- Sahaganj Location in West Bengal, India Sahaganj Sahaganj (India)
- Coordinates: 22°56′32″N 88°23′56″E﻿ / ﻿22.94225°N 88.398769°E
- Country: India
- State: West Bengal
- Division: Burdwan
- District: Hooghly
- Subdivision: Chinsurah

Government
- • Type: Municipality
- • Body: Bansberia and Hooghly Chinsurah Municipality

Languages
- • Official: Bengali, English
- Time zone: UTC+5:30 (IST)
- PIN: 712104
- Telephone code: +91 33
- Vehicle registration: WB
- Lok Sabha constituency: Hooghly
- Vidhan Sabha constituency: Chunchura
- Website: hooghly.gov.in

= Sahaganj =

Sahaganj is an urban area of Bandel of Hooghly district in the Indian state of West Bengal. Ward no 1 of Bansberia covers a part of Sahaganj. It is a part of the area covered by Kolkata Metropolitan Development Authority (KMDA).

==Geography==

Ward No. 1 of Bansberia Municipality and parts of Ward Nos. 1, 2 and 3 of Hooghly Chinsurah Municipality cover Sahaganj.

==Demographics==
According to the 2011 Census of India, Ward No. 1 of Bansberia municipality had a total population of 2,089 of which 1,084 (51%) were males and 1,005 (49%) were females. Population in the age range 0–6 years was 143. The total number of literate persons in Ward No. 1 was 1,721 (88.44% of the population over 6 years).

==Dunlop at Sahaganj==
Dunlop India Ltd. opened its first factory in India at Sahaganj in 1936. It pioneered the manufacture of cycle, automobile and aeroplane tyres. In 1952, it started producing foam cushioning, transmission belting and Vee belts. Conveyor belting and long length braided hose were added to the range later on.

In 1984, Manu Chhabria, the Dubai-based Indian businessman, arrived in India as a "corporate raider". He picked up a controlling stake, in association with the R. P. Goenka’s RPG Group, in Dunlop India, which was then ailing. He subsequently took single-handed control of the company.

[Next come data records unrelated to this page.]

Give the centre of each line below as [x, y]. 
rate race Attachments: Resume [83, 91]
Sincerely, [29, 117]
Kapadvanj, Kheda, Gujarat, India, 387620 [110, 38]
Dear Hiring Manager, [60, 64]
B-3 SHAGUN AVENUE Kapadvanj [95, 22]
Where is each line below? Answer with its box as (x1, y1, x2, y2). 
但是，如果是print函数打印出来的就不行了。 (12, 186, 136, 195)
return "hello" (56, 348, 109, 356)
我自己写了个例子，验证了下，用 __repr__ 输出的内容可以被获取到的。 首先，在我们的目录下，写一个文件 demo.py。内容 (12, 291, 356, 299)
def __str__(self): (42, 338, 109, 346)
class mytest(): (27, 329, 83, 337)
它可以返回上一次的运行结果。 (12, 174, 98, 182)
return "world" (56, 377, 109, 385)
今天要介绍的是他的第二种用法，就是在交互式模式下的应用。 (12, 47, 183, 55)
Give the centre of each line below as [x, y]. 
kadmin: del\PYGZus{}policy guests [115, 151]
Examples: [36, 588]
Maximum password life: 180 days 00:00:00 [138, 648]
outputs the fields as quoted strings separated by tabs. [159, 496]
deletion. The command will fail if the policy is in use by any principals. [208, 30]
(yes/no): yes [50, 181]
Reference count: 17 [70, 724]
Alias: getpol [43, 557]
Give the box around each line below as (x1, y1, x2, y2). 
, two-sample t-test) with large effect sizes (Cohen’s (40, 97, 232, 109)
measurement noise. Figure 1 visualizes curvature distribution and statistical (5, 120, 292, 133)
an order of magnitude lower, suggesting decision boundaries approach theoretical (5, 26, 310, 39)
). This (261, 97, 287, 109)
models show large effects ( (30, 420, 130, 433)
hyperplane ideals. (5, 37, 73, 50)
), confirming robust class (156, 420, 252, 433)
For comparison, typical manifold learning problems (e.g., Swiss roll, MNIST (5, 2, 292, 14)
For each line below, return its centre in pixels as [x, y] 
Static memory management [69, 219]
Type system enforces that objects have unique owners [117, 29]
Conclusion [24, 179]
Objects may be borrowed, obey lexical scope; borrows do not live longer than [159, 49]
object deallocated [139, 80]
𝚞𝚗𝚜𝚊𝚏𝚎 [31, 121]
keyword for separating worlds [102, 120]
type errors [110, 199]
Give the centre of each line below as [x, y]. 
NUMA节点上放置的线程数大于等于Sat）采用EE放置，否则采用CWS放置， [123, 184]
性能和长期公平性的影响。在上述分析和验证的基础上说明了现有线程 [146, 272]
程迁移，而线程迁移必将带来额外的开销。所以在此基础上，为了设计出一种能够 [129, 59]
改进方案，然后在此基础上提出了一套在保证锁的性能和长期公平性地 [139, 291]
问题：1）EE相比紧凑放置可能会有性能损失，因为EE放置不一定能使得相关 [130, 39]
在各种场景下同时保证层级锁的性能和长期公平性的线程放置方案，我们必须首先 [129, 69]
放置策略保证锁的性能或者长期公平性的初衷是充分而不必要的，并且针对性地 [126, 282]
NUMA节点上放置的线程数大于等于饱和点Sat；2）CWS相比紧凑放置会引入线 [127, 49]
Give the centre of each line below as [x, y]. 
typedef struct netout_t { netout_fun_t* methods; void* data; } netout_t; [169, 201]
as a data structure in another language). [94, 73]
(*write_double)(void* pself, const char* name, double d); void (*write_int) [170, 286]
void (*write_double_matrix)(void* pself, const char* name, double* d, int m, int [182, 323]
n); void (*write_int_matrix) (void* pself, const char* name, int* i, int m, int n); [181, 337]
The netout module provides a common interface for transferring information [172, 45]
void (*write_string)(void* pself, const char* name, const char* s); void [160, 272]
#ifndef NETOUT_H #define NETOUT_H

The Sahaganj factory faced major hurdles, first with a 97-days strike by trade unions in 1988, and then in the early nineties with conflicting vision and strategies of the professional managers and owners over falling fortunes of the company. Several top executives, including the managing director, Murli Dhar Shukla, left the company. In 1998, the management of Dunlop moved the BIFR for registration as a sick company. Manu Chhabria died in 2002, and Pawan Kumar Ruia purchased Dunlop in 2005 from the Chhabria family controlled Jumbo Group. At the time of take over, the plant at Sahaganj was closed and employed 2,700 workers. It was taken out of BIFR in 2007. Amongst the other units in Pawan Kumar Ruiya's kitty is Jessop & Company.

Both the earlier Left Front government and the present Trinamul Congress government, in West Bengal, have expressed concern about the state of affairs in Dunlop India, for many years a blue-chip company, but, except for short periods in 2008, 2011 and 2014, Dunlop’s Sahaganj factory has remained closed. In 2011, 800 employees remained on its rolls.

==Transport==
State Highway 6 (West Bengal)/ Grand Trunk Road skirts the western edge of Sahaganj.

==Education==

- Dunlop English Medium School is located in Dunlop Estate at Sahaganj.
- Sahaganj Dunlop Hindi School is located in Ward No. 1 of Bansberia Municipality. It was established in 1961.
- Sahaganj Dunlop High School is a Bengali-medium high school located in Ward No. 1 of Bansberia Municipality. It was established in 1952.
- Saraswati World School is located near Dunlop Mor at Sahaganj.